Exercise -> Please restate every record below word for word and skip the pictures.

Data extracts ->
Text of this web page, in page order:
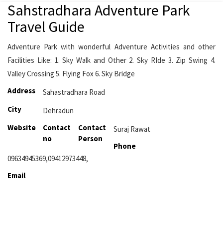
Sahstradhara Adventure Park
Travel Guide
Adventure Park with wonderful Adventure Activities and other
Facilities Like: 1. Sky Walk and Other 2. Sky RIde 3. Zip Swing 4.
Valley Crossing 5. Flying Fox 6. Sky Bridge
Address
Sahastradhara Road
City
Dehradun
Website
Contact
no
Contact
Person
Suraj Rawat
Phone
09634945369,09412973448,
Email

Solution to the problem ->
Text of this web page, in page order:
Sahstradhara Adventure Park
Travel Guide
Adventure Park with wonderful Adventure Activities and other
Facilities Like: 1. Sky Walk and Other 2. Sky RIde 3. Zip Swing 4.
Valley Crossing 5. Flying Fox 6. Sky Bridge
Address
Sahastradhara Road
City
Dehradun
Website
Contact
no
Contact
Person
Suraj Rawat
Phone
09634945369,09412973448,
Email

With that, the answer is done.